Les principaux hôpitaux, cliniques et EMS vaudois lui font confiance pour leur linge sale. Fondée en 1983 dans le but de faire la lessive des établissements reconnus d'intérêt public, Les Blanchisseries Générales (LBG) lave plus blanc que blanc depuis exactement vingt ans, puisque l'exploitation a réellement débuté en 1986 sur le site d'Yverdon-les-Bains. Aujourd'hui, la société, dont le canton de Vaud détient 39% des parts, veut préparer l'avenir, malgré un contexte concurrentiel très vif et des surcapacités qui affectent l'ensemble de la Suisse romande.

«Il est indéniable que l'offre dépasse largement la demande», a concédé mercredi lors d'une conférence de presse Jean-Charles Paccolat, directeur général des LBG, qui ont réalisé l'an passé un chiffre d'affaires en légère progression à 17 millions de francs. Ce phénomène n'est d'ailleurs pas nouveau et il avait contraint les LBG à se diversifier en 2000.

Prestigieux contrats

Parallèlement à son pôle sanitaire, une unité de lavage, spécialisée dans l'hôtellerie et basée à Montreux, avait vu le jour. Depuis, elle a notamment décroché les contrats des prestigieux Hôtel Beau-Rivage à Lausanne et des Trois-Couronnes à Vevey.

Mais c'est toujours son activité sanitaire qui se taille la part du lion, avec quelque 85% des ventes. Cette suprématie se retrouve aussi dans le nombre d'employés. Yverdon accueille en effet 90 collaborateurs et environ la moitié pour Montreux, qui compte aussi l'administration de la société. Selon Jacques Perrin, président du conseil d'administration, les LBG détiennent d'ailleurs environ 65% du marché vaudois des hôpitaux et autres EMS.

«La société est bénéficiaire», lance pour sa part Jean-Charles Paccolat, sans toutefois détailler l'ampleur des profits. «De plus, nous générons un cash-flow suffisant pour continuer à nous développer et à amortir nos emprunts.» Sur les 33 millions de francs investis dans la société, les LBG ont ainsi réussi à en rembourser 14. A l'époque, l'Etat avait d'ailleurs octroyé une garantie d'emprunt bancaire à hauteur de 23,8 millions.

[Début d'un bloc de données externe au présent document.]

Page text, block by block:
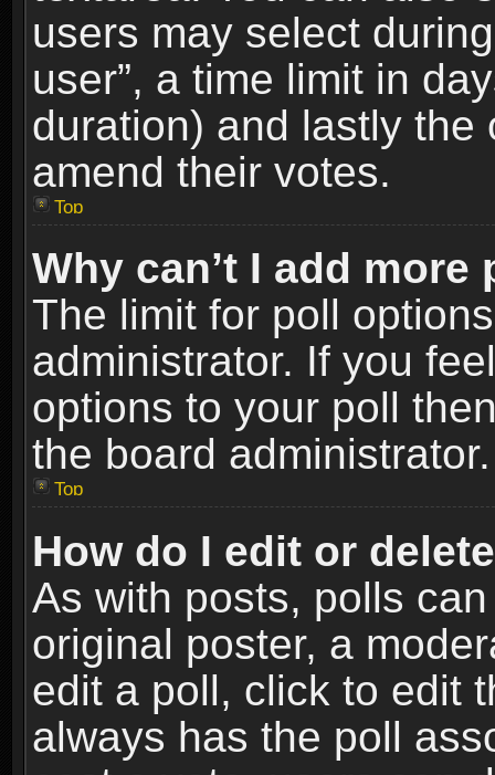
users may select
user”, a time limit in
duration) and lastly
amend their votes.
Top
Why can’t I add
The limit for poll
administrator. If you
options to your poll
the board administrator.
Top
How do I edit or
As with posts, polls
original poster, a
edit a poll, click to edit
always has the poll
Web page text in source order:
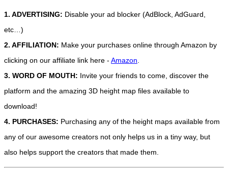
1. ADVERTISING: Disable your ad blocker (AdBlock, AdGuard,
etc…)
2. AFFILIATION: Make your purchases online through Amazon by
clicking on our affiliate link here - Amazon
3. WORD OF MOUTH: Invite your friends to come, discover the
platform and the amazing 3D height map files available to
download!
4. PURCHASES: Purchasing any of the height maps available from
any of our awesome creators not only helps us in a tiny way, but
also helps support the creators that made them.
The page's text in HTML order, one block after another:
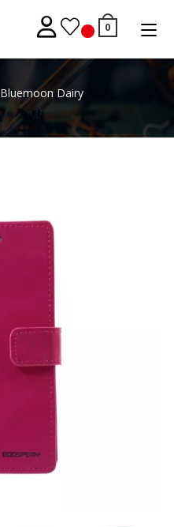
0
Bluemoon Dairy

Mais ce sont justement ces liens étroits avec le canton de Vaud qui ont fait surgir une polémique dont les LBG se seraient volontiers passées. «L'Etat de Vaud lave-t-il son linge sale en famille?» C'est en tout cas la question que le député Nicolas Daïna avait soulevée au Conseil d'Etat. Lequel empoignera la question mercredi prochain. Selon l'élu libéral, ouvrir le marché permettrait de faire de nombreuses économies. Un argument évidemment battu en brèche par les dirigeants des LBG. «Nous avons des tarifs tout à fait compétitifs», rétorque Jacques Perrin, également député radical.

Ce n'est pas seulement sur le front politique que se joue cette affaire. L'an passé, le Tribunal administratif avait en effet obligé l'Hôpital Riviera à mettre en soumission publique la lessive de son linge. Ce qui n'avait pas empêché les LBG de remporter la mise. «Nous sommes ouverts aux soumissions. Ce d'autant plus que, lorsque cela est le cas, nous les gagnons», renchérit Jacques Perrin. Un recours est toutefois toujours pendant.

L'argent du contribuable

«Les LBG nous font concurrence en utilisant l'argent du contribuable. Ce qui provoque une distorsion très claire du marché», s'emporte de son côté Théodore Inversini, patron du concurrent Lavotel, qui vient de regrouper sa société avec les Epinettes et Valdau (30 millions de chiffre d'affaires pour 260 personnes). Il se demande par ailleurs s'il appartient vraiment à l'Etat de subventionner le linge des hôtels de luxe.

L'affaire pourrait encore connaître un scénario différent. Car les LBG prévoient une augmentation du capital-actions, dont aucun détail n'a pour l'heure filtré. Et le gouvernement cantonal a clairement fait savoir qu'il n'y souscrirait pas. Du coup, l'Etat perdrait sa majorité de blocage. A moins qu'il ne décide de tout céder. Reste que tous les conflits d'intérêts n'en seraient pas pour autant gommés, notamment au niveau de l'indépendance du conseil d'administration. Un organe dans lequel siègent ses propres clients. «Où se situent les intérêts de l'Etat? Du côté des clients ou des actionnaires?», lance Nicolas Daïna.